A la hâte et d’une manière bien imparfaite, j’ai indiqué que nous ne sommes pas à même de trouver, soit dans les impressions maternelles, ou l’action directe de l’ambiance ou l’hérédité, des causes véritables de variation. Je me suis efforcé de faire ressortir que, au lieu de constater simplement que la variation est due à la récurrence constante de légères inégalités de nutrition des cellules-germes, nous pouvons, avec quelque assurance, affirmer que les différences d’âge, de vigueur et de santé des parents et les différences de maturité des cellules-germes sont des causes puissantes de variation.

Je me suis également efforcé de prouver que le croisement, bien que constituant une cause «directe» de variation rétrograde, n’est qu’une cause «indirecte» de variation progressive, tandis que la consanguinité, pratiquée au moment convenable, est une cause de variation progressive. J’ai, de plus, discuté, un peu longuement peut-être, les effets atténuants du croisement: 1° que le progrès dans une direction unique est probablement souvent dû à ce que de nouvelles variétés détruisent les anciennes, même celles établies depuis longtemps», et 2° que plusieurs variétés peuvent être suffisamment exclusives pour se développer florissantes côte à côte sur une même surface, et éventuellement, donner naissance à plusieurs espèces nouvelles.

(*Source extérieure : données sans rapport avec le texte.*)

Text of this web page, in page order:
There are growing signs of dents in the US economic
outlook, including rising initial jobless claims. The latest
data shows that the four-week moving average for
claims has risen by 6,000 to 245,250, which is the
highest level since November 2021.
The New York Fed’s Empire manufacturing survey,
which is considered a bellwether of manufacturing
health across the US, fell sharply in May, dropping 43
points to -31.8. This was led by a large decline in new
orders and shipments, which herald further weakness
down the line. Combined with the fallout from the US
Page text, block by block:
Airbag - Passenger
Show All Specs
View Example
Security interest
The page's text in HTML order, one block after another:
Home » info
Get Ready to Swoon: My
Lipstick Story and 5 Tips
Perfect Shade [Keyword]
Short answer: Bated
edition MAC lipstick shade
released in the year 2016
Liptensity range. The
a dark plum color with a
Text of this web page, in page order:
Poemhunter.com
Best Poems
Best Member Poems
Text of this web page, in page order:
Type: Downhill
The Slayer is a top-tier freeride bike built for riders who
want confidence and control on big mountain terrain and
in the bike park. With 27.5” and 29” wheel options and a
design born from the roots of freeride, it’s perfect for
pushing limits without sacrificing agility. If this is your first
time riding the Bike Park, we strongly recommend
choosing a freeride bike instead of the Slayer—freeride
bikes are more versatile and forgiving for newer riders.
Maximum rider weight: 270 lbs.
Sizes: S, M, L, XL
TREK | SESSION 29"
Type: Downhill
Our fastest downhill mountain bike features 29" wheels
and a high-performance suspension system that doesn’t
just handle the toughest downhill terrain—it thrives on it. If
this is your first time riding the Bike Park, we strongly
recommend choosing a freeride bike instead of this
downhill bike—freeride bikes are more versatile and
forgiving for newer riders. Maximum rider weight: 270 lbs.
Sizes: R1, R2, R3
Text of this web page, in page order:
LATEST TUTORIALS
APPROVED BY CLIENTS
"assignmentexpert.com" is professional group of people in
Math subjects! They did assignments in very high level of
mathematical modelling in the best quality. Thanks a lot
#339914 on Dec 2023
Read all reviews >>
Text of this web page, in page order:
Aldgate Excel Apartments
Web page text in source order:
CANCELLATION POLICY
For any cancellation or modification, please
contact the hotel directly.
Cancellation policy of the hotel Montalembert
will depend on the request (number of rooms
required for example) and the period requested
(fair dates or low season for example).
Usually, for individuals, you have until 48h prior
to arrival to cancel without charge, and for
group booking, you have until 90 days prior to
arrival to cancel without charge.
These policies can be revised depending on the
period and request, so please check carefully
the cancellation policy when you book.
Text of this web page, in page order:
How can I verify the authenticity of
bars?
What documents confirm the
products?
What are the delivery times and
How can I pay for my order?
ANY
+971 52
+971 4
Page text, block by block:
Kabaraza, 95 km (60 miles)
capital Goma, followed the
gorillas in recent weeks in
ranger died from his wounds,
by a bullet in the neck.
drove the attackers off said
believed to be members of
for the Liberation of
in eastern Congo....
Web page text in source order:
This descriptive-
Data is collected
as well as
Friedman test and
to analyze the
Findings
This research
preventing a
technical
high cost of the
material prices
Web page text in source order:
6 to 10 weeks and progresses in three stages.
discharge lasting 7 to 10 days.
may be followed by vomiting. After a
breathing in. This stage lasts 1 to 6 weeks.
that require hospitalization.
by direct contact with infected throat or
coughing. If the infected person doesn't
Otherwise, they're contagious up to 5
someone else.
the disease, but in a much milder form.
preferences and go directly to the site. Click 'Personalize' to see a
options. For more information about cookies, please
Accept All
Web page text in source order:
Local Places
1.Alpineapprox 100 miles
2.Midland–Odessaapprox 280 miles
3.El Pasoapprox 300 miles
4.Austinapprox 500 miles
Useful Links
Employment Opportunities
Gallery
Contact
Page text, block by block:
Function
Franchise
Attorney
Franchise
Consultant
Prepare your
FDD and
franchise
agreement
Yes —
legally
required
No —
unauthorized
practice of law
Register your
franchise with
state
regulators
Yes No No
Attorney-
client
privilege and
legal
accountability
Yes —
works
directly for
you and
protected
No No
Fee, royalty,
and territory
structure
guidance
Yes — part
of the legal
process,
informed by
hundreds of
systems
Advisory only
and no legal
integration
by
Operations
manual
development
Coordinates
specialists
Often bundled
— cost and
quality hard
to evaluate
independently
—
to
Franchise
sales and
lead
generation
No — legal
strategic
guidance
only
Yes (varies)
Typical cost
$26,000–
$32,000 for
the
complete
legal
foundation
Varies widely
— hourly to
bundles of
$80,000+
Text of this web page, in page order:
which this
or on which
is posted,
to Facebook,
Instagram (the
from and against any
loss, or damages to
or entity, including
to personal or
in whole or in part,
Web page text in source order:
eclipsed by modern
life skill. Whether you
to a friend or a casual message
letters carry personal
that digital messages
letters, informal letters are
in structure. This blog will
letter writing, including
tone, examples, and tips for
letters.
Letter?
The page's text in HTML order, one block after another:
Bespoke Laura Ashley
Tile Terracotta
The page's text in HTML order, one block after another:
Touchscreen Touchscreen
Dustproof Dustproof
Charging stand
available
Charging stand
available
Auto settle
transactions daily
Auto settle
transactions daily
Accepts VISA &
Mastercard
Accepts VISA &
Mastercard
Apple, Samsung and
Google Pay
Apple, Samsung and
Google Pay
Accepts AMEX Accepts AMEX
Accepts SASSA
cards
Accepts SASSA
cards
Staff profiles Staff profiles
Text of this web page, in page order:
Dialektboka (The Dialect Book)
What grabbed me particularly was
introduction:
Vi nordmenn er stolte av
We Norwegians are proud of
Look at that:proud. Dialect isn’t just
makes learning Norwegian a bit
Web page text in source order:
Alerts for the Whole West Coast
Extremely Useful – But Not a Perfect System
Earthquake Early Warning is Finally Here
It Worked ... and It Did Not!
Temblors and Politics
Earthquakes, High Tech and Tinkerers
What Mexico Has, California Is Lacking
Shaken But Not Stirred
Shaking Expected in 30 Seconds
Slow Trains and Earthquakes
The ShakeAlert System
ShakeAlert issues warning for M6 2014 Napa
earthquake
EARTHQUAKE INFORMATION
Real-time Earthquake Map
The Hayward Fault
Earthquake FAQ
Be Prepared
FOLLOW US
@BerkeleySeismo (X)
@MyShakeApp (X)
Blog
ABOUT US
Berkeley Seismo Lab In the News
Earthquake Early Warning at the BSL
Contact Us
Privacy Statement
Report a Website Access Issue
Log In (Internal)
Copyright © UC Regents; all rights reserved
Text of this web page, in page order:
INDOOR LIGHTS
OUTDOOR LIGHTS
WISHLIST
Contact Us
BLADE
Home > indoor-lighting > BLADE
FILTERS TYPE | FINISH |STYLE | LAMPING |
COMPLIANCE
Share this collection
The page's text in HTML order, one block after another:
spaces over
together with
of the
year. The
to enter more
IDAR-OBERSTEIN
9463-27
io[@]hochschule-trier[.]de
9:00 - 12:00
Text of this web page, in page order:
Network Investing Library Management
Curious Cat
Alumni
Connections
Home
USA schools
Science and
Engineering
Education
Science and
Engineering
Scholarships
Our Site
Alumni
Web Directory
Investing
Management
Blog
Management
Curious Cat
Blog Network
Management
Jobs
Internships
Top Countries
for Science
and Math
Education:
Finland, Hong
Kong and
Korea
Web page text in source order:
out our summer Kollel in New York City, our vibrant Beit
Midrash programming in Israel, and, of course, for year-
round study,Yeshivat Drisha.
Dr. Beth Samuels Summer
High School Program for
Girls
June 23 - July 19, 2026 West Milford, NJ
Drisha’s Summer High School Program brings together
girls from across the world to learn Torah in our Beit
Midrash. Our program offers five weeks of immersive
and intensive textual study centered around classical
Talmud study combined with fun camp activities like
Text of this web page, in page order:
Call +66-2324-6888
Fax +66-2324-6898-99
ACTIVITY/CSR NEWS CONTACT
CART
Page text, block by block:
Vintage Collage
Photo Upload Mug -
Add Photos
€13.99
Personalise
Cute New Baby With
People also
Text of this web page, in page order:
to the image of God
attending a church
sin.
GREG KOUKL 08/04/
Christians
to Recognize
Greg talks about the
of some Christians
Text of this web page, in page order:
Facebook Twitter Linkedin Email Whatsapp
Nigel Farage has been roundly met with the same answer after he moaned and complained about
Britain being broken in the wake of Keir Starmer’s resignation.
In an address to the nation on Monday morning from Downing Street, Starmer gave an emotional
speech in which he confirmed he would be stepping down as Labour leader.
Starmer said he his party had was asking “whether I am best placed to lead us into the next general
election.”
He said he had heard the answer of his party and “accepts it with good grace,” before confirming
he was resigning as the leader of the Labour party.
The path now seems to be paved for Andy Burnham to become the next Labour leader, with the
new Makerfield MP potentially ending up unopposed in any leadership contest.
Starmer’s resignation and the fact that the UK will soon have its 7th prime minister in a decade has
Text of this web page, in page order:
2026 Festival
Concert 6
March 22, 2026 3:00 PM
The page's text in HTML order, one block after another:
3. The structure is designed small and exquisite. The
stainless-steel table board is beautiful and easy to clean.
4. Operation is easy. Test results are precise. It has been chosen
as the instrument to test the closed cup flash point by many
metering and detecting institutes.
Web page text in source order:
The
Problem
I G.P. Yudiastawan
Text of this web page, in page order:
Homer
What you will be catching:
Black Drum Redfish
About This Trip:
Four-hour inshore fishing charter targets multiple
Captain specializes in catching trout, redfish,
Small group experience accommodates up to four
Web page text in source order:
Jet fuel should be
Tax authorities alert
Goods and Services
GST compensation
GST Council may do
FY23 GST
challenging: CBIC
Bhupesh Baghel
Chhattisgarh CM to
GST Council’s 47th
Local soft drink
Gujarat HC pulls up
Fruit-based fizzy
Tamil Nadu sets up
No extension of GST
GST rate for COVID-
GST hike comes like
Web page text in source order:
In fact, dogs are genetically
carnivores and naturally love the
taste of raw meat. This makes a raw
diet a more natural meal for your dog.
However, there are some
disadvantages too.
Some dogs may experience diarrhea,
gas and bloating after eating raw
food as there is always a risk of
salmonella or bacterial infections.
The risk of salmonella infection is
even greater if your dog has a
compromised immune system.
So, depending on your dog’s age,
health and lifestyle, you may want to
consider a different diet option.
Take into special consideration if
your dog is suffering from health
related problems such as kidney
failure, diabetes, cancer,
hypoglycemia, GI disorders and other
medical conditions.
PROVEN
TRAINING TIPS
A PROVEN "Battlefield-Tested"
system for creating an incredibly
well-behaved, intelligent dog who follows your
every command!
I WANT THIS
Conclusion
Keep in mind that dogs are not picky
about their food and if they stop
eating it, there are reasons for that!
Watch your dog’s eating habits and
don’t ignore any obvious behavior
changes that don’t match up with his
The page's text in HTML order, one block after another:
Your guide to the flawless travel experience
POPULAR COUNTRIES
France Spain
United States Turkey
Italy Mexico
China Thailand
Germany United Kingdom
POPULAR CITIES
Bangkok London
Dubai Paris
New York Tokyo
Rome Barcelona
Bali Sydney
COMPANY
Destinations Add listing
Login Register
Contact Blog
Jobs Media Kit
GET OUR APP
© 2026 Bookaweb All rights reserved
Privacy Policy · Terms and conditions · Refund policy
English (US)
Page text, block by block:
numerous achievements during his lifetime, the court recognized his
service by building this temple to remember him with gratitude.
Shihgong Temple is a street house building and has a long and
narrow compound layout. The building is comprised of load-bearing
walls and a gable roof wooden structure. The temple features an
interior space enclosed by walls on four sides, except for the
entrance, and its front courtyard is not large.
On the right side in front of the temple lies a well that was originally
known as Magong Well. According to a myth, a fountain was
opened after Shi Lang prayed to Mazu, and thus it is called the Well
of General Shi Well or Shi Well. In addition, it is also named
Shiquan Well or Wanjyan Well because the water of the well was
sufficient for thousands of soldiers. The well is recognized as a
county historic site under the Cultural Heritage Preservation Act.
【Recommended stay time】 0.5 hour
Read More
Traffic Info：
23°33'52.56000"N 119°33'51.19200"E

J’ajouterai seulement que j’ai surtout été conduit à «l’étude expérimentale de la variation», parce que cela me donnait l’occasion d’indiquer indirectement que le temps est venu où un champ d’expériences bien équipé devrait être installé par les Sociétés de courses, pour les expériences qui peuvent faire progresser les sciences qui s’appliquent à l’étude du cheval.